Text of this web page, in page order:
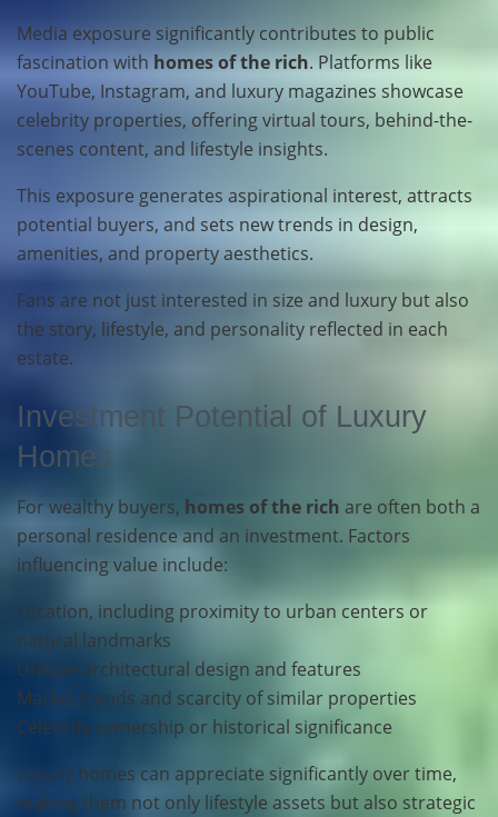
Media exposure significantly contributes to public
fascination with homes of the rich. Platforms like
YouTube, Instagram, and luxury magazines showcase
celebrity properties, offering virtual tours, behind-the-
scenes content, and lifestyle insights.
This exposure generates aspirational interest, attracts
potential buyers, and sets new trends in design,
amenities, and property aesthetics.
Fans are not just interested in size and luxury but also
the story, lifestyle, and personality reflected in each
estate.
Investment Potential of Luxury
Homes
For wealthy buyers, homes of the rich are often both a
personal residence and an investment. Factors
influencing value include:
Location, including proximity to urban centers or
natural landmarks
Unique architectural design and features
Market trends and scarcity of similar properties
Celebrity ownership or historical significance
Luxury homes can appreciate significantly over time,
making them not only lifestyle assets but also strategic
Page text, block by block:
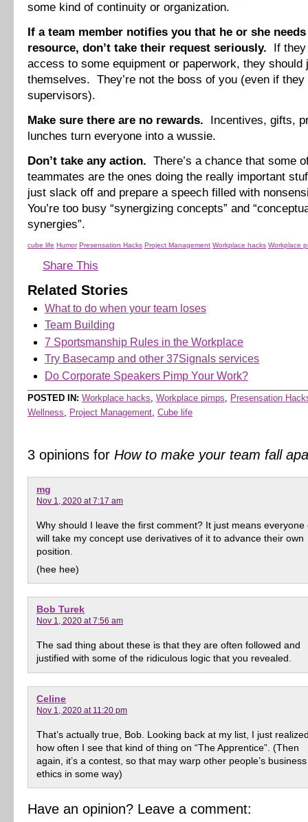
some kind of continuity or organization.
If a team member notifies you that he or she
resource, don’t take their request seriously.
If
access to some equipment or paperwork, they should
themselves. They’re not the boss of you (even if they
supervisors).
Make sure there are no rewards.
Incentives, gifts,
lunches turn everyone into a wussie.
Don’t take any action. There’s a chance that some
teammates are the ones doing the really important
just slack off and prepare a speech filled with
You’re too busy “synergizing concepts” and
synergies”.
cube life Humor Presensation Hacks Project Management Workplace hacks Workplace
Share This
Related Stories
What to do when your team loses
Team Building
7 Sportsmanship Rules in the Workplace
Try Basecamp and other 37Signals services
Do Corporate Speakers Pimp Your Work?
POSTED IN: Workplace hacks Workplace pimps
Presensation
Wellness
Project Management Cube life
3 opinions for How to make your team fall
mg
Nov 1, 2020 at 7:17 am
Why should I leave the first comment? It just means everyone
will take my concept use derivatives of it to advance their own
position.
(hee hee)
Bob Turek
Nov 1, 2020 at 7:56 am
The sad thing about these is that they are often followed and
justified with some of the ridiculous logic that you revealed.
Celine
Nov 1, 2020 at 11:20 pm
That’s actually true, Bob. Looking back at my list, I just
how often I see that kind of thing on “The Apprentice”. (Then
again, it’s a contest, so that may warp other people’s business
ethics in some way)
Have an opinion? Leave a comment:
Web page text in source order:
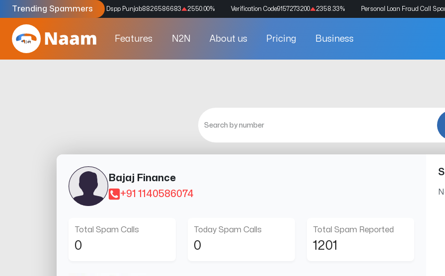
Trending Spammers
Codes9159039211 4333.33% Dspp Punjab8826586683 2550.00% Verification Code9157273200 2358.33% Personal Loan Fraud Call
Features N2N About us Pricing Business
Bajaj Finance
+91 1140586074
Total Spam Calls
0
Today Spam Calls
0
Total Spam Reported
1201
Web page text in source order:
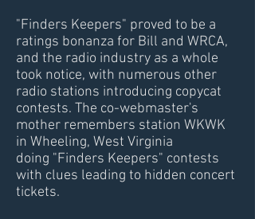
"Finders Keepers" proved to be a
ratings bonanza for Bill and WRCA,
and the radio industry as a whole
took notice, with numerous other
radio stations introducing copycat
contests. The co-webmaster's
mother remembers station WKWK
in Wheeling, West Virginia
doing "Finders Keepers" contests
with clues leading to hidden concert
tickets.
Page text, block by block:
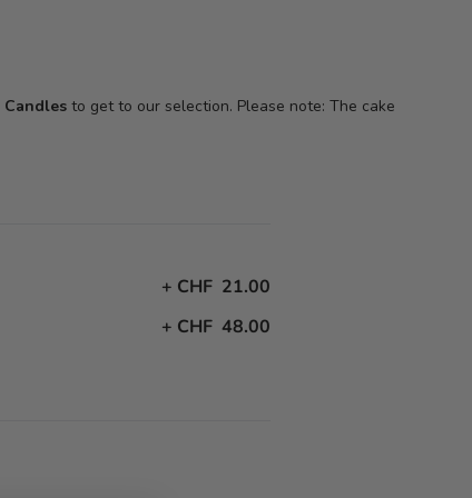
Candles to get to our selection. Please note: The cake
+ CHF 21.00
+ CHF 48.00
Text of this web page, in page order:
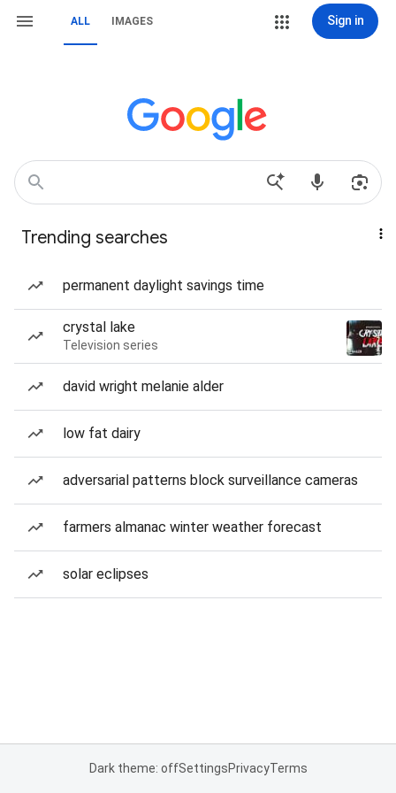
ALL IMAGES Sign in
Trending searches
permanent daylight savings time
crystal lake
Television series
david wright melanie alder
low fat dairy
adversarial patterns block surveillance cameras
farmers almanac winter weather forecast
solar eclipses
Dark theme: offSettingsPrivacyTerms
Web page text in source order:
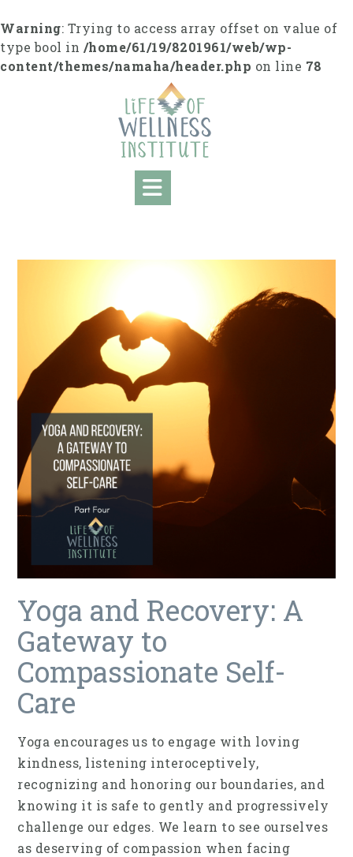
k
i
p
Warning: Trying to access array offset on value of
type bool in /home/61/19/8201961/web/wp-
content/themes/namaha/header.php on line 78
Yoga and Recovery: A
Gateway to
Compassionate Self-
Care
Yoga encourages us to engage with loving
kindness, listening interoceptively,
recognizing and honoring our boundaries, and
knowing it is safe to gently and progressively
challenge our edges. We learn to see ourselves
as deserving of compassion when facing
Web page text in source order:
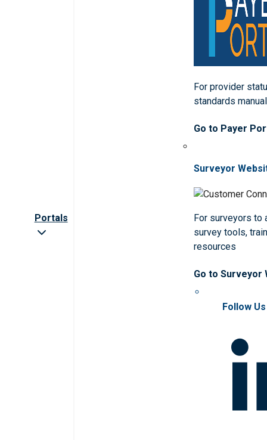
Portals
For provider
standards
Go to Payer
Surveyor
For surveyors to
survey tools,
resources
Go to Surveyor
Follow Us
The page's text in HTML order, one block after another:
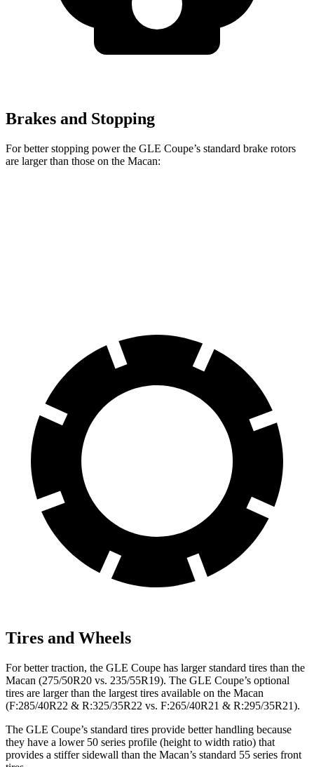
Brakes and Stopping
For better stopping power the GLE Coupe’s standard brake rotors
are larger than those on the Macan:
Tires and Wheels
For better traction, the GLE Coupe has larger standard tires than the
Macan (275/50R20 vs. 235/55R19). The GLE Coupe’s optional
tires are larger than the largest tires available on the Macan
(F:285/40R22 & R:325/35R22 vs. F:265/40R21 & R:295/35R21).
The GLE Coupe’s standard tires provide better handling because
they have a lower 50 series profile (height to width ratio) that
provides a stiffer sidewall than the Macan’s standard 55 series front
+ + + + + + +
* ABOUT THIS TASK
Print, exactly, each line above from the one with "Nov 1, 2020 at 11:20 pm" to the one with "Trending Spammers", end lines included. Leave pictures out of it.

* RESPONSE TO THE TASK
Nov 1, 2020 at 11:20 pm
That’s actually true, Bob. Looking back at my list, I just
how often I see that kind of thing on “The Apprentice”. (Then
again, it’s a contest, so that may warp other people’s business
ethics in some way)
Have an opinion? Leave a comment:
Web page text in source order:
Trending Spammers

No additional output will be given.